_Recorded data_:
====
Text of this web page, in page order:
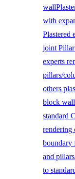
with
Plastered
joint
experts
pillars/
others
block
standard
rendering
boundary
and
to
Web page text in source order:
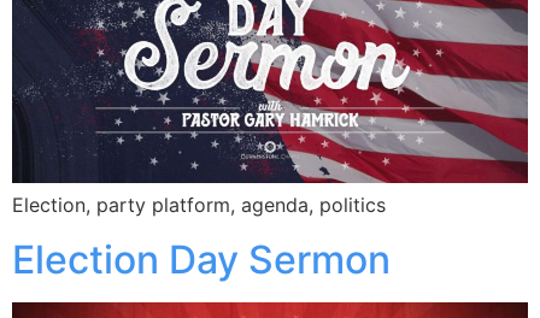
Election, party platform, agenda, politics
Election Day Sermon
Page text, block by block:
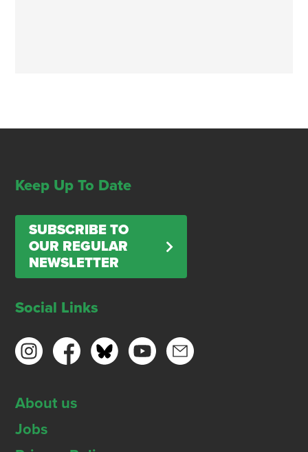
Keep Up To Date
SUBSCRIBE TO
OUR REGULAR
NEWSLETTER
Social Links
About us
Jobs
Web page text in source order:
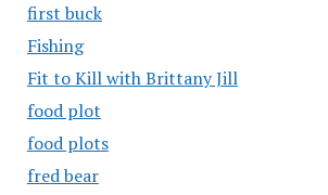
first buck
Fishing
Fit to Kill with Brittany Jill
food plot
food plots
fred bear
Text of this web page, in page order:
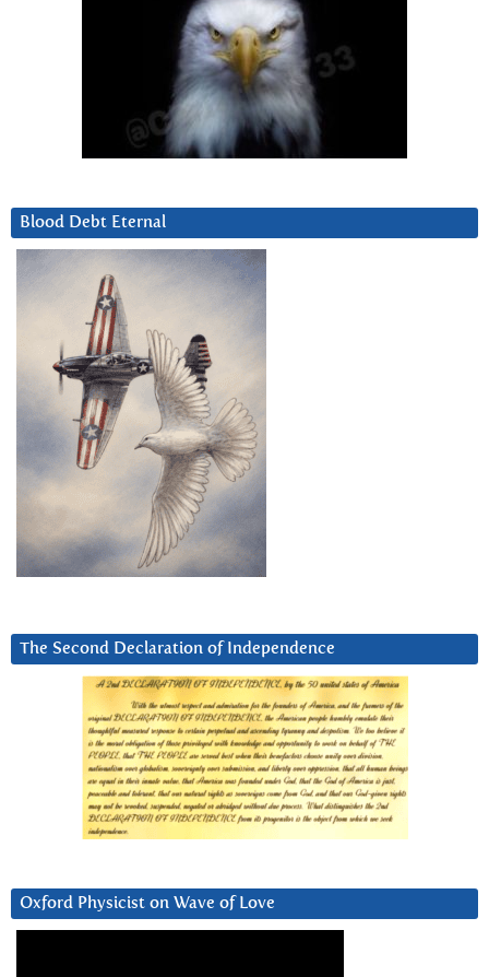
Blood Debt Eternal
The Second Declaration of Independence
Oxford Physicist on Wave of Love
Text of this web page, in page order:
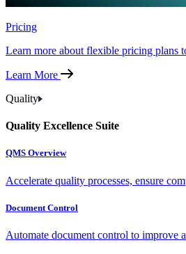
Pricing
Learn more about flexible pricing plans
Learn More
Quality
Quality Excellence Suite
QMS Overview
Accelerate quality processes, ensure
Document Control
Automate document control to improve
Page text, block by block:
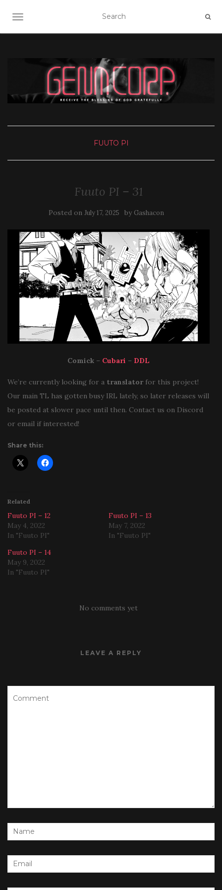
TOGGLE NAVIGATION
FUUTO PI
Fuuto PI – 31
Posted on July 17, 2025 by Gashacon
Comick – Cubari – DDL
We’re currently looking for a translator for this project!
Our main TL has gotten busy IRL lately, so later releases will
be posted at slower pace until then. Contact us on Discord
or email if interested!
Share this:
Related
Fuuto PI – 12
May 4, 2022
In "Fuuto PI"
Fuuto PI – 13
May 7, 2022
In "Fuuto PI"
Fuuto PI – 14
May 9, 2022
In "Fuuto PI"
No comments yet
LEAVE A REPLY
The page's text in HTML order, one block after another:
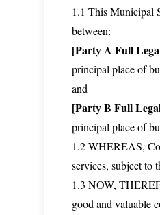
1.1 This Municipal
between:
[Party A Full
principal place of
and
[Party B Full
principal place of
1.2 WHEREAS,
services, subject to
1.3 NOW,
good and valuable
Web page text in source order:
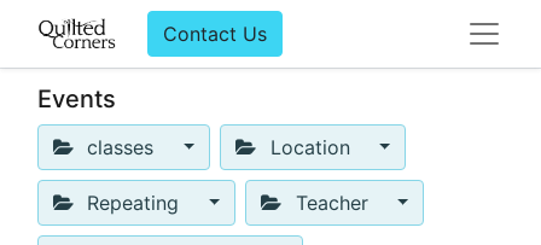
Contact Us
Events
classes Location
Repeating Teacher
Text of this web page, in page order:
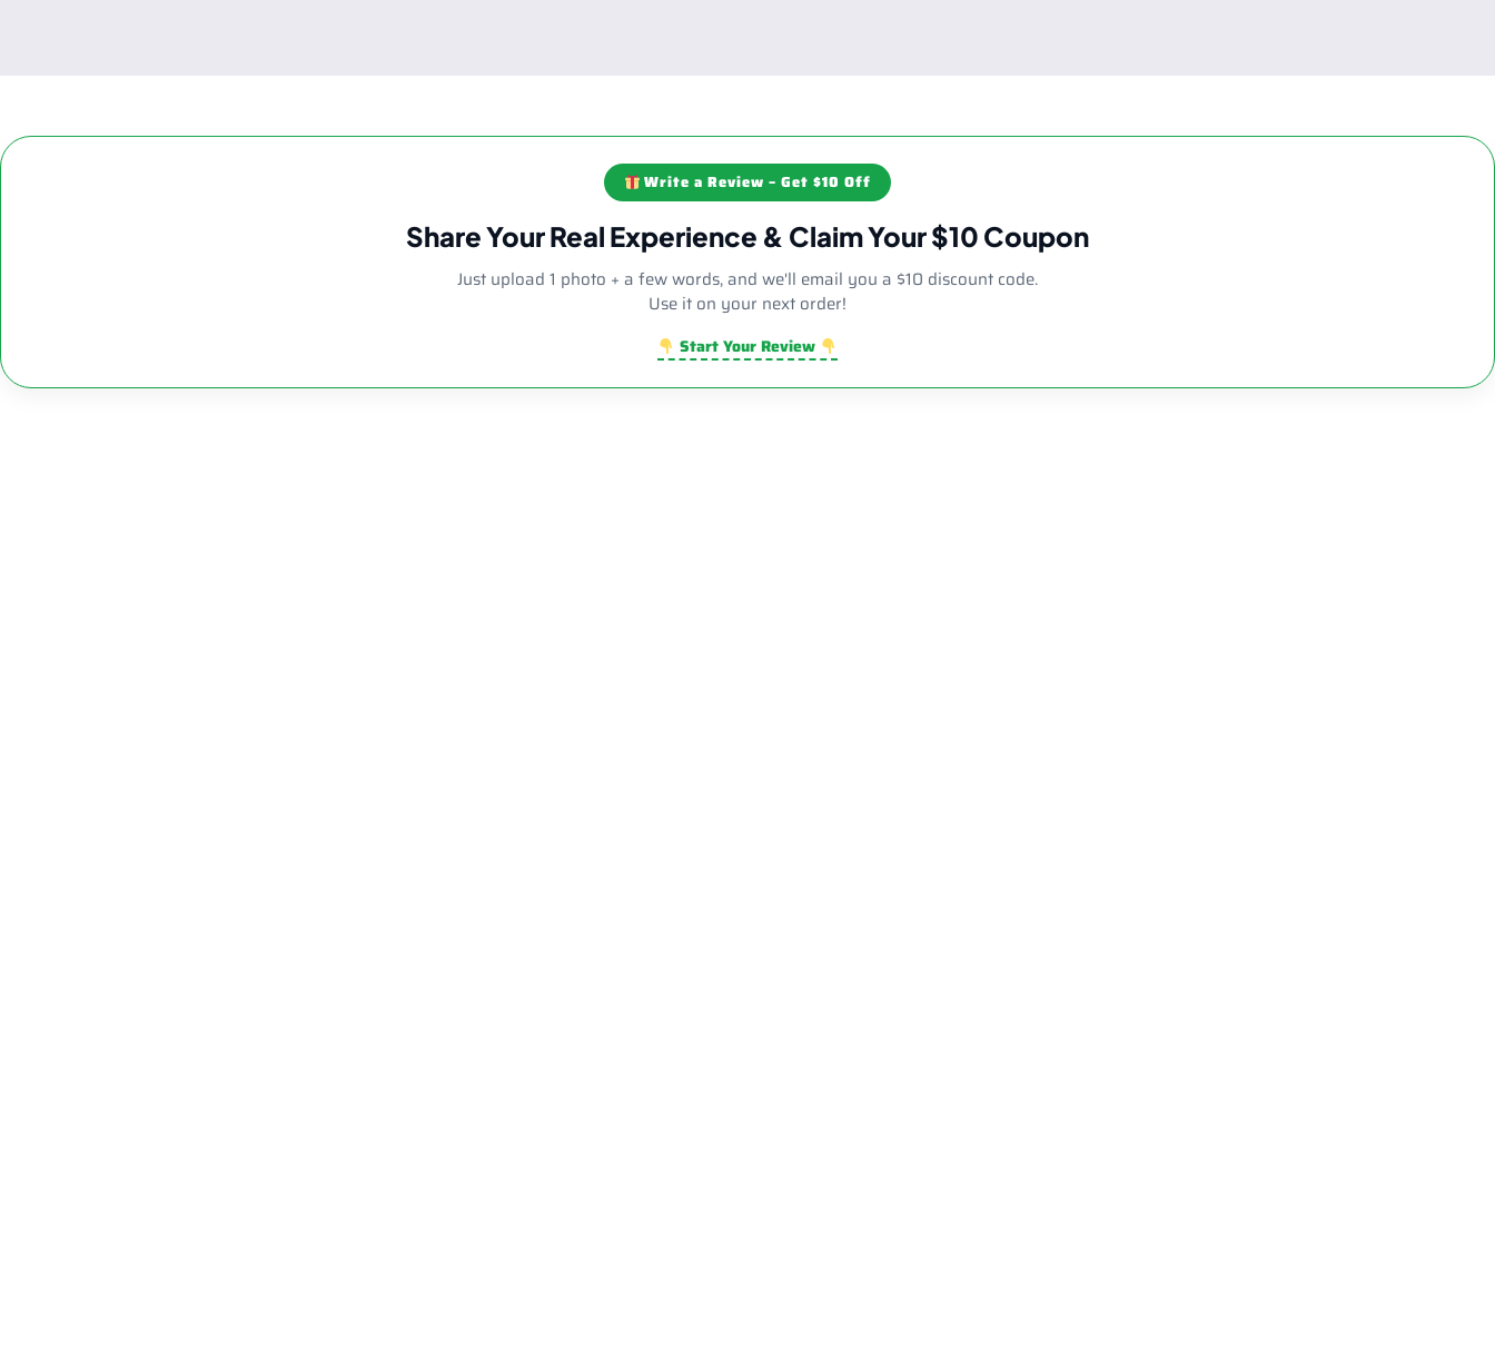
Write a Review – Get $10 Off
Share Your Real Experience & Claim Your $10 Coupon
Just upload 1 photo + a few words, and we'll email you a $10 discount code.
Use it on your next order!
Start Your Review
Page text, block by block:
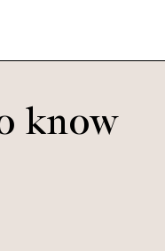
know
====
From the line containing "The page's text" down to the end of the data above, reproduce each line exactly; no pictures.

The page's text in HTML order, one block after another:
1.1 This Municipal
between:
[Party A Full
principal place of
and
[Party B Full
principal place of
1.2 WHEREAS,
services, subject to
1.3 NOW,
good and valuable
Web page text in source order:
Contact Us
Events
classes Location
Repeating Teacher
Text of this web page, in page order:
Write a Review – Get $10 Off
Share Your Real Experience & Claim Your $10 Coupon
Just upload 1 photo + a few words, and we'll email you a $10 discount code.
Use it on your next order!
Start Your Review
Page text, block by block:
know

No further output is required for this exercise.